A Day in the Real Lives of Angels | John Anstie

Not so very long ago, when I was fit 
as a butcher’s dog, what seems like
a time warp passing across the Milky Way 
when the seeds of our downfall were sown 
in a way that’s beyond comprehension, 
there grew a progenitor, an apocalyptic 
but as yet unknown force, more powerful 
than anything we knew, to which we 
could never yield, because we had 
no choice, like war, but without plans.

The victims are dazed, half conscious, 
half alive, inflamed and drowning in 
black water, systems fractured, powered off 
including ordnance, a military defensive 
without armour, damage limitation for 
lost causes, no time to bury their dead 
the wives and mothers, sons and daughters 
husbands, fathers, family and friends 
left out in the cold. No touching of hands 
bereavement on hold, for some other time
another world, some other parallel existence. 

As if in that other unreachable, longed for 
place of sanctuary and rest, Elysian Fields 
where angels dare with mercy’s offered
by saints with greatest care, unprotected 
in spite of fallible humanity, disregarding 
concern for their own… 

This is what they came to do. Isn’t it true 
they save lives, these compassionate heroes
these very normal, extraordinarily ordinary 
supernaturally humane people, who walk 
among us, the ordinary, extraordinarily lucky 
human beings. Do we truly deserve them? 
From time to time, we show appreciation 
for their dedication as they run between 
the cracks and the faults in our lives. 

But we rarely see behind their professional 
masks, the anxieties, the personal struggles, 
the humanity that exudes from every pore 
even when you look them straight in their eyes 
in the line of fire, they prepare a family for 
the inevitable, another ending too close 
to the last. Overwhelmed by new beginnings 
and more bad NEWS…

The truth that is too sanitised for consumption 
in our comfy armchair homes, we only want 
to hear not this; not what we truly need to know. 
But how else will we comprehend an urgent need 
To cry. To lobby. To action. To shout from the hilltop 
To understand. To march and never give up 
lighting the fire and fighting the liar in the dock 
fighting for the right to life, the right to social justice 
not the right to exploit for greed, for enrichment 
for personal gain, or rebel against natural wisdom 
and science, or assert a semblance of civil rights. 

Civil Rights for whom? 

Whose pain and suffering will this alleviate?  
How much will those angels and saints endure? 
Facing an onslaught of mind-numbing ignorance, 
whilst facing their own demise? How long for those 
who mourn, to rise and grieve for the final tingling 
touch of a hand? For their spring, barely sprung 
their lives just begun, not yet able to understand 
what they are losing ... and the angels chose to care. 

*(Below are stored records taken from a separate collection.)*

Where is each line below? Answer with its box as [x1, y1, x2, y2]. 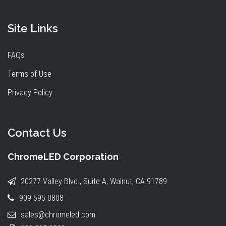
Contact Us [8, 126, 67, 139]
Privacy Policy [8, 88, 52, 97]
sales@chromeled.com [21, 210, 95, 219]
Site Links [8, 22, 58, 35]
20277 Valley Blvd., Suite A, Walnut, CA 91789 [21, 177, 167, 186]
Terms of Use [8, 69, 51, 79]
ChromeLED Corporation [8, 151, 119, 162]
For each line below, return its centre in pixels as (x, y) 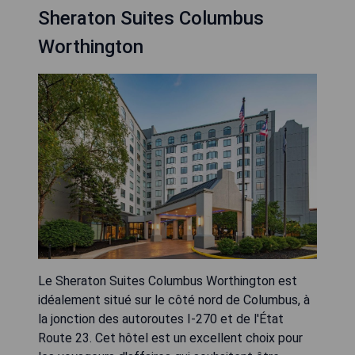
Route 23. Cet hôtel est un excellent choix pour (170, 338)
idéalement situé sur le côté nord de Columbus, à (174, 300)
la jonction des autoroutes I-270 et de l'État (161, 319)
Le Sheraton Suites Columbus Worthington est (168, 281)
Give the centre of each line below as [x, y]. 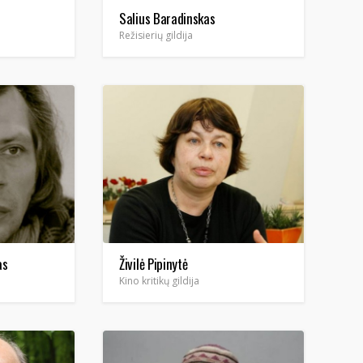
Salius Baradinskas [167, 18]
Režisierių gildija [156, 35]
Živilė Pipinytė [154, 264]
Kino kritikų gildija [159, 281]
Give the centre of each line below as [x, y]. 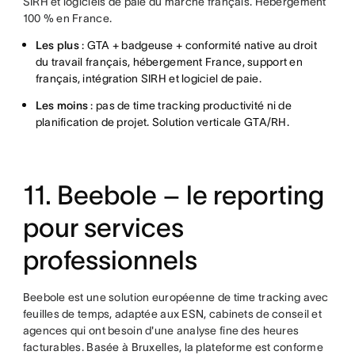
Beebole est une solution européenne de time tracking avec [176, 297]
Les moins [62, 105]
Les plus [59, 45]
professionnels [110, 260]
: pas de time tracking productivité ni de [190, 105]
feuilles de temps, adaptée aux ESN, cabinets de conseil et [172, 314]
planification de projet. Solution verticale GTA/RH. [162, 122]
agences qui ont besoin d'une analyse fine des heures [161, 330]
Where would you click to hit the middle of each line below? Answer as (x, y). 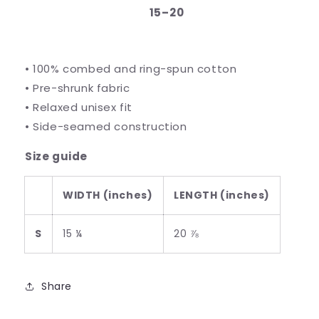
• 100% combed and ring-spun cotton (131, 69)
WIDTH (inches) (108, 195)
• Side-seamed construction (106, 126)
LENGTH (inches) (222, 195)
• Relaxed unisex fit (79, 107)
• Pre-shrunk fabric (78, 88)
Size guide (56, 156)
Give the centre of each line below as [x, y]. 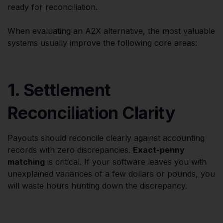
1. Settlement [59, 90]
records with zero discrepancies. [70, 150]
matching [26, 162]
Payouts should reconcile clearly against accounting [106, 138]
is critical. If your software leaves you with [126, 162]
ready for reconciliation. [53, 7]
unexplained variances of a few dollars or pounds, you [111, 173]
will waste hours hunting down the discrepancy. [97, 185]
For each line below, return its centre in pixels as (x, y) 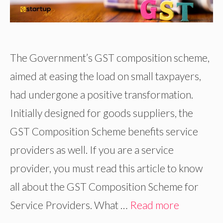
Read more (155, 205)
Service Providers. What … (70, 205)
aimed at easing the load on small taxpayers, (106, 76)
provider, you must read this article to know (106, 168)
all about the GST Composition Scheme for (104, 187)
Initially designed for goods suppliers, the (102, 113)
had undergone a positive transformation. (102, 95)
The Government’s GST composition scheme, (110, 58)
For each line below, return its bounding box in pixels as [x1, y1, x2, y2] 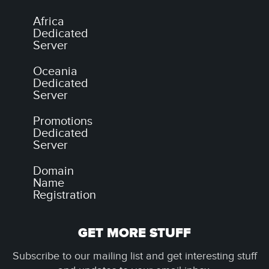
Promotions [33, 114, 92, 128]
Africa [33, 14, 64, 29]
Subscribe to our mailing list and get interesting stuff [12, 250, 257, 262]
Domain [33, 164, 74, 178]
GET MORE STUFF [78, 225, 191, 241]
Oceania [33, 64, 77, 79]
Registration [33, 188, 96, 202]
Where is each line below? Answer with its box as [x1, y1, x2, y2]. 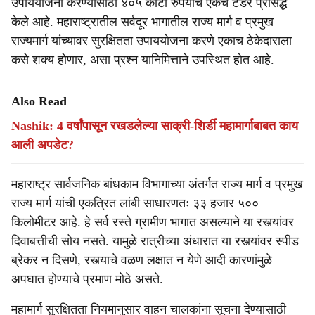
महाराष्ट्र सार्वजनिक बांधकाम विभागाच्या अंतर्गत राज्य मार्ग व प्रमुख [11, 177, 303, 191]
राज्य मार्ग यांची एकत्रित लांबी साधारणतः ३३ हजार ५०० [11, 196, 259, 210]
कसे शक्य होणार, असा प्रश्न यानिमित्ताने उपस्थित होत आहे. [11, 53, 274, 67]
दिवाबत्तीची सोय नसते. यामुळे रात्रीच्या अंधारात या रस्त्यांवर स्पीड [11, 234, 299, 248]
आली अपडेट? [11, 138, 74, 152]
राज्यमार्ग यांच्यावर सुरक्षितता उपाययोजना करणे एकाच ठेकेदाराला [11, 34, 292, 48]
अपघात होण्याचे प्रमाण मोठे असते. [11, 272, 163, 286]
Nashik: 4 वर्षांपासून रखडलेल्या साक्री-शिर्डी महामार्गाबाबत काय [11, 119, 298, 133]
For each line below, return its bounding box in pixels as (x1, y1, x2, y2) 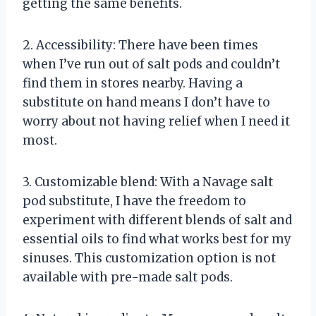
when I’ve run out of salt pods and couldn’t (23, 56, 280, 72)
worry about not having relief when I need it (23, 113, 290, 129)
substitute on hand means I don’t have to (23, 94, 270, 110)
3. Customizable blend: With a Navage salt (23, 174, 273, 190)
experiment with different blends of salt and (23, 212, 292, 228)
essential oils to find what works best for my (23, 231, 291, 247)
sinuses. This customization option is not (23, 250, 276, 266)
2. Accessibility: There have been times (23, 37, 258, 53)
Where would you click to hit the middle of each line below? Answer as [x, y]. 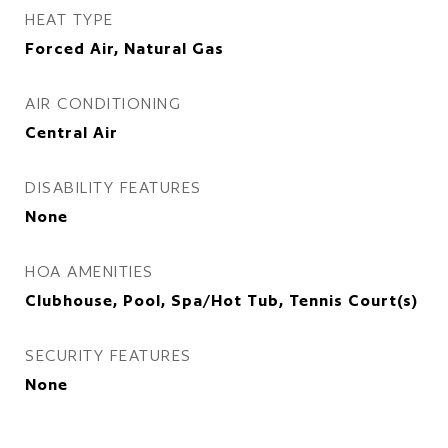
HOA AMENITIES [89, 271]
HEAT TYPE [69, 19]
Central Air [71, 132]
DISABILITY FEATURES [113, 187]
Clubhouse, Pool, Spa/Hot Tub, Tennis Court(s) [221, 300]
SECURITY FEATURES [108, 355]
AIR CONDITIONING [103, 103]
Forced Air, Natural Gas [124, 48]
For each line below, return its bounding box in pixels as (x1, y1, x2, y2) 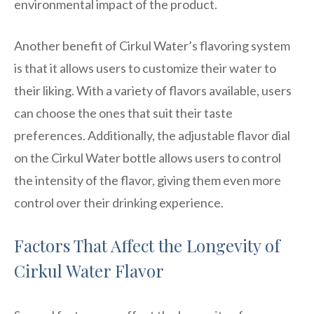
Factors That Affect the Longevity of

A haunting echo of children singing, somewhere 
across the playground, somewhere across the universe, 
somehow you feel an unexpected swelling in the depths
of your throat that caught you by surprise, unaware.

How dare their sweetest innocence awaken this grief 
inside, a fear of Armageddon, after a daylong toll of death 
you were at your most vulnerable, you were least prepared 
least able to hold it all inside. Your defences were down.

There is no denying this feeling, when all is said and done.
From out of the mouths of children, who opened your eyes 
to coming home, to reconciliation, to finding your love
came your most important gift of all … your own truth. 

This piece of writing is based on a sort of interview style conversation with a friend, a Consultant in Respiratory Medicine, who has been at the front line of the Covid-19 pandemic since it started. I am very grateful to her that she participated willingly, at times almost as if she was glad of an opportunity to talk about what she has been  through with someone outside of the medical establishment, outside of the claustrophobic bubble that has constricted her life for so long, but to which she has dedicated herself with unquestioning professionalism. One very remarkable and courageous woman.